For the month of September, the Handwriting is Fun! Blog will be sharing insights about the role of Occupational Therapy in the classroom. In recent years, the role of OT, in general, has been changing with the waves of healthcare and education reforms. Despite a certain amount of turmoil and confusion where those changes may have thrown us a curve ball, most often they have provided us with an opportunity to make a difference in an area in which we’ve longed to see an improvement. For me, that has been handwriting mastery. For others, it has been the role of OT in the educational system as a whole. This first article in our “OT in the Classroom” series addresses the first of these interests – the role of OT in handwriting mastery – and brings up points that I hope will generate discussion and help us all to learn and grow within our profession.
by Katherine J. Collmer, M.Ed., OTR/L
I have been asked often to reveal my “favorite choice” for a handwriting program. The question inevitably arises, “Which handwriting program do you use for instruction in your specialized OT practice?” And the answer is always the same, “I have none.” I’ve actually never considered the selection of one program over another, nor have I recommended one as my “preferred,” feeling that in my practice it is not my role to do that. My business goals are to assess and remediate children’s handwriting development skills. My first priority is to identify and target the underlying problems that are revealed in the student’s handwriting struggles. My next step is to evaluate the capability of the classroom’s handwriting program to facilitate the student’s success with remediation. If I feel it cannot, then I will speak with the teacher and parents about addressing the student’s needs with a different program. For the older students, this is commonly not an issue, as they are not receiving handwriting instruction in class. In both of these cases, I will address the student’s individual needs with a handwriting program that blends with his learning styles and remediation goals. Handwriting “instruction,” per se, is not the mission of my particular business.
Of course, Occupational Therapy has certainly made a presence in the handwriting program environment. And rightly so, as we understand the underlying developmental skills that build handwriting mastery and our interventions in both instruction and remediation have been effective in advancing students in their handwriting mastery. (1) Occupational Therapists have designed effective handwriting programs based upon developmental principles, worked with a handwriting program publisher,* and most certainly have used handwriting programs in their therapy sessions. But, what IS our role with handwriting programs? Where does the value of our expertise and the validity of our responsibility fit into the provision of handwriting instruction?
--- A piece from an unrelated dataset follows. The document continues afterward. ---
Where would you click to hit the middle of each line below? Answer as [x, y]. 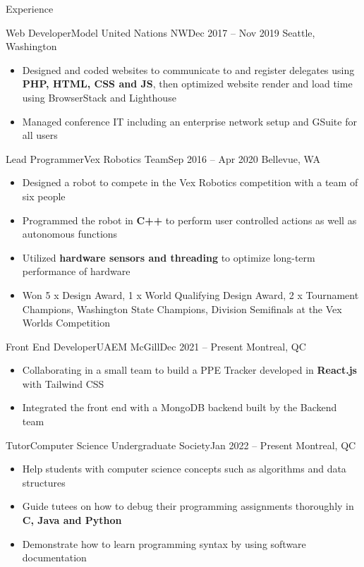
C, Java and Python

These questions are legitimate and warrant a discussion in search for answers.
1. What are handwriting programs designed to do?
First, let’s make the distinction between the two types of handwriting programs, the curriculum program and the published handwriting program, and the facets that define each as beneficial.
A curriculum handwriting program is one that is designed to provide
- structured, consistent, and guided instruction in the development of letter formations, letter alignment, and spacing, both during copying and independent writing tasks;
- instruction that provides handwriters with the tools to edit and correct their own work;
- handwriting tasks across the subject areas that will promote the functional use of that skill.
A published handwriting program is designed to provide:
- teachers with a structured program that will assist them in providing their students with consistent and guided instruction in the development of letter formations, letter alignment, and spacing, both during copying and independent writing tasks;
- tools that assist the teachers in their instruction, as well as the students in their learning; and
- a network of professionals who can guide teachers in their use of the handwriting program.
Published handwriting programs are a facet of a curriculum’s handwriting program. It is ultimately the role of the school to assess different published programs and select the one that fits their students’ and teachers’ needs.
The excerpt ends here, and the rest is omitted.